Fast Approximation of the Gauss--Newton Hessian Matrix for the Multilayer Perceptron

Abstract

We introduce a fast algorithm for entrywise evaluation of the Gauss--Newton Hessian (GNH) matrix for the fully connected feed-forward neural network. The algorithm has a precomputation step and a sampling step. While it generally requires $\mathcal{O}(Nn)$ work to compute an entry (and the entire column) in the GNH matrix for a neural network with $N$ parameters and $n$ data points, our fast sampling algorithm reduces the cost to $\mathcal{O}(n+d/\epsilon^2)$ work, where $d$ is the output dimension of the network and $\epsilon$ is a prescribed accuracy (independent of $N$).
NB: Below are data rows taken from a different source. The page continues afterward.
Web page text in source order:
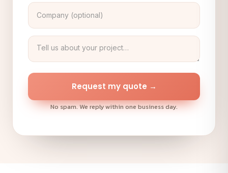
Request my quote →
No spam. We reply within one business day.
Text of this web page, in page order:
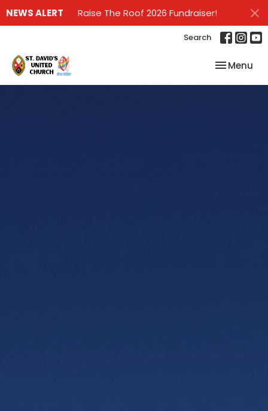
NEWS ALERT Raise The Roof 2026 Fundraiser!
Search
Toggle
Menu
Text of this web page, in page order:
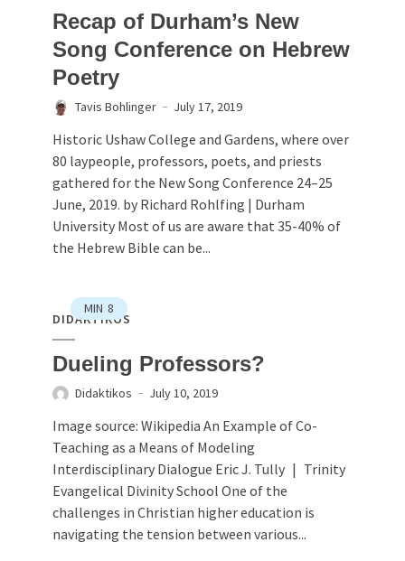
Recap of Durham’s New
Song Conference on Hebrew
Poetry
Tavis Bohlinger July 17, 2019
Historic Ushaw College and Gardens, where over
80 laypeople, professors, poets, and priests
gathered for the New Song Conference 24–25
June, 2019. by Richard Rohlfing | Durham
University Most of us are aware that 35-40% of
the Hebrew Bible can be...
MIN 8
DIDAKTIKOS
Dueling Professors?
Didaktikos July 10, 2019
Image source: Wikipedia An Example of Co-
Teaching as a Means of Modeling
Interdisciplinary Dialogue Eric J. Tully | Trinity
Evangelical Divinity School One of the
challenges in Christian higher education is
navigating the tension between various...
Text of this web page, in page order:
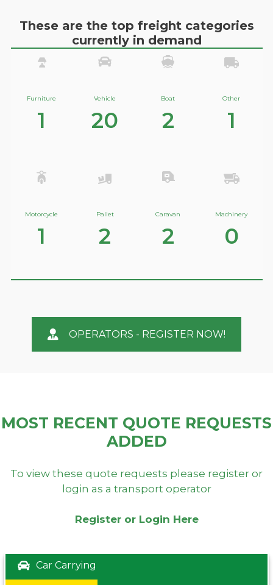
These are the top freight categories
currently in demand
Furniture
1
Vehicle
20
Boat
2
Other
1
Motorcycle
1
Pallet
2
Caravan
2
Machinery
0
OPERATORS - REGISTER NOW!
MOST RECENT QUOTE REQUESTS
ADDED
To view these quote requests please register or
login as a transport operator
Register or Login Here
Car Carrying
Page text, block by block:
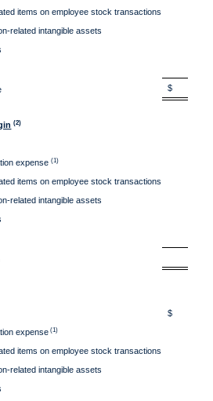
items on employee stock transactions
related intangible assets
$
(2)
expense (1)
items on employee stock transactions
related intangible assets
$
expense(1)
items on employee stock transactions
related intangible assets
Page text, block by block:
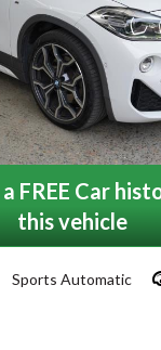
FREE Car
this vehicle
Sports Automatic
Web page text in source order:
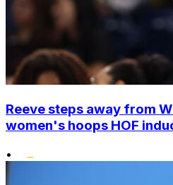
Reeve steps away from
women's hoops HOF
•
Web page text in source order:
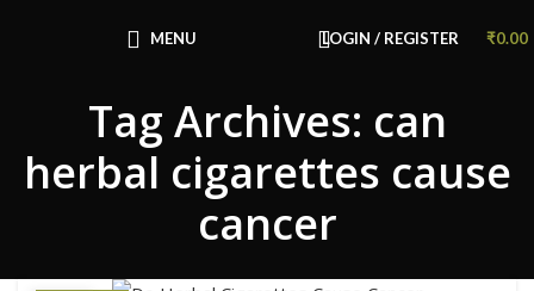
MENU LOGIN / REGISTER ₹0.00
Tag Archives: can
herbal cigarettes cause
cancer
Use Code: FIRSTMAGIC
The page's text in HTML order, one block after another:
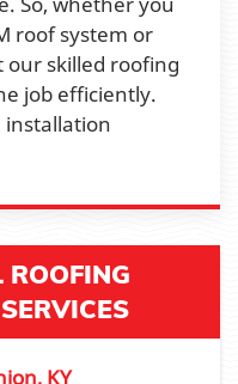
roof system or
our skilled roofing
job efficiently.
installation
ROOFING
KY
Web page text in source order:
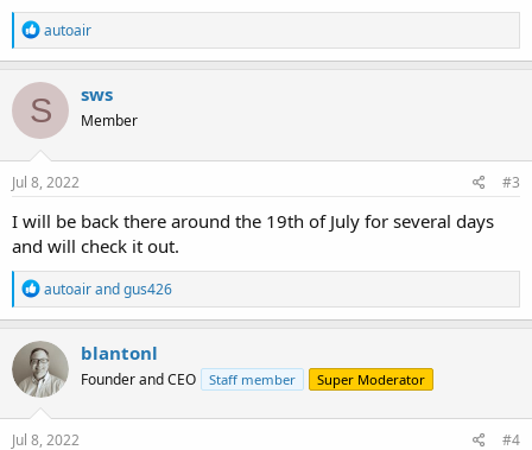
R
e
a
c
t
i
o
n
s
autoair
S sws
Member
Jul 8, 2022 #3
I will be back there around the 19th of July for several days
and will check it out.
R
e
a
c
t
i
o
n
s
autoairandgus426
blantonl
Founder and CEO Staff member Super Moderator
Jul 8, 2022 #4
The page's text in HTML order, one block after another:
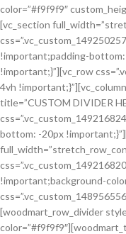
color=”#f9f9f9″
[vc_section
!important;padding-
!important;}”][vc_row
4vh
title=”CUSTOM DIVIDER
bottom: -20px
!important;background-
[woodmart_row_divider
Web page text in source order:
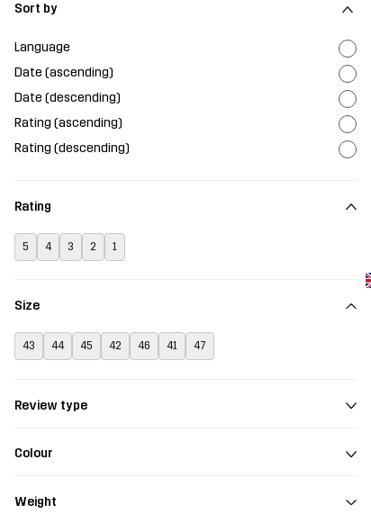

One application of our algorithm is constructing the hierarchical-matrix ($\mathcal{H}$-matrix) approximation of the GNH matrix for solving linear systems and eigenvalue problems. It generally requires $\mathcal{O}(N^2)$ memory and $\mathcal{O}(N^3)$ work to store and factorize the GNH matrix, respectively. The $\mathcal{H}$-matrix approximation requires only $\mathcal{O}(N r_o)$ memory footprint and $\mathcal{O}(N r_o^2)$ work to be factorized, where $r_o \ll N$ is the maximum rank of off-diagonal blocks in the GNH matrix. We demonstrate the performance of our fast algorithm and the $\mathcal{H}$-matrix approximation on classification and autoencoder neural networks. (A corrected version is attached.)